[<prev] [next>] [<thread-prev] [thread-next>] [day] [month] [year] [list]
Message-ID: <4FE8B628.3090407@zoho.com>
Date: Mon, 25 Jun 2012 12:04:08 -0700
From: Fredrick <fjohnber@...o.com>
To: Zheng Liu <gnehzuil.liu@...il.com>
CC: linux-ext4@...r.kernel.org, adilger@...ger.ca
Subject: Re: ext4_fallocate
On 06/25/2012 01:51 AM, Zheng Liu wrote:
> On Sun, Jun 24, 2012 at 11:42:55PM -0700, Fredrick wrote:
>> Hello Ext4 developers,
>>
>> When calling fallocate on ext4 fs, ext4_fallocate does not initialize
>> the extents. The extents are allocated only when they are actually
>> written. This is causing a problem for us. Our programs create many
>> "write only once" files as large as 1G on ext4 very rapidly at times.
>> We thought fallocate would solve the problem. But it didnt.
>> If I change the EXT4_GET_BLOCKS_CREATE_UNINIT_EXT to
>> just EXT4_GET_BLOCKS_CREATE in the ext4_map_blocks in the
>> ext4_fallocate call,
>> the extents get created in fallocate call itself. This is helping us.
>> Now the write throughtput to the disk was close to 98%. When extents
>> were not
>> initialized, our disk throughput were only 70%.
>>
>> Can this change be made to ext4_fallocate?
>
> Hi Fredrick,
>
> I think that this patch maybe can help you. :-)
>
> Actually I want to send a url for you from linux mailing list archive but
> I cannot find it. After applying this patch, you can call ioctl(2) to
> enable expose_stale_data flag, and then when you call fallocate(2), ext4
> create initialized extents for you. This patch cannot be merged into
> upstream kernel because it brings a huge security hole.
>
> Regards,
> Zheng
>
> From: Zheng Liu <wenqing.lz@...bao.com>
> Date: Wed, 6 Jun 2012 11:10:57 +0800
> Subject: [RFC][PATCH v2] ext4: add expose_stale_data flag in fallocate
>
> Here is the v2 of FALLOC_FL_NO_HIDE_STALE in fallocate. Now no new flag is
> added into vfs in order to reduce the impacts and avoid a huge security hole.

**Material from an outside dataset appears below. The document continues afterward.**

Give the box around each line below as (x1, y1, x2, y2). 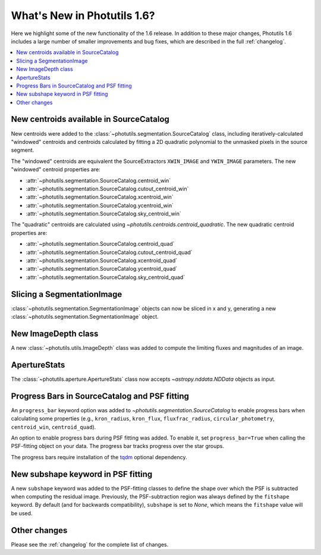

> The application cannot call fallocate with a new flag to create an unwritten
> extent. It needs to call ioctl to enable/disable this feature. Meanwhile, in
> ioctl, filesystem will check CAP_SYS_RAWIO to ensure that the user has a
> privilege to switch on/off it. Currently, I only implement it in ext4.
>
> Even though I try to reduce its impact, this feature still brings a security
> hole. So the application must ensure that it initializes an unwritten extent
> by itself before reading it, and it is used in a limited environment.
>
> v1 -> v2:
> * remove FALLOC_FL_NO_HIDE_STALE flag in vfs
> * add 'i_expose_stale_data' in ext4 to enable/disable it
>
> Signed-off-by: Zheng Liu <wenqing.lz@...bao.com>
> ---
> fs/ext4/ext4.h | 5 +++++
> fs/ext4/extents.c | 6 +++++-
> fs/ext4/ioctl.c | 43 +++++++++++++++++++++++++++++++++++++++++++
> fs/ext4/super.c | 1 +
> 4 files changed, 54 insertions(+), 1 deletions(-)
>
> diff --git a/fs/ext4/ext4.h b/fs/ext4/ext4.h
> index cfc4e01..61da070 100644
> --- a/fs/ext4/ext4.h
> +++ b/fs/ext4/ext4.h
> @@ -606,6 +606,8 @@ enum {
> #define EXT4_IOC_ALLOC_DA_BLKS _IO('f', 12)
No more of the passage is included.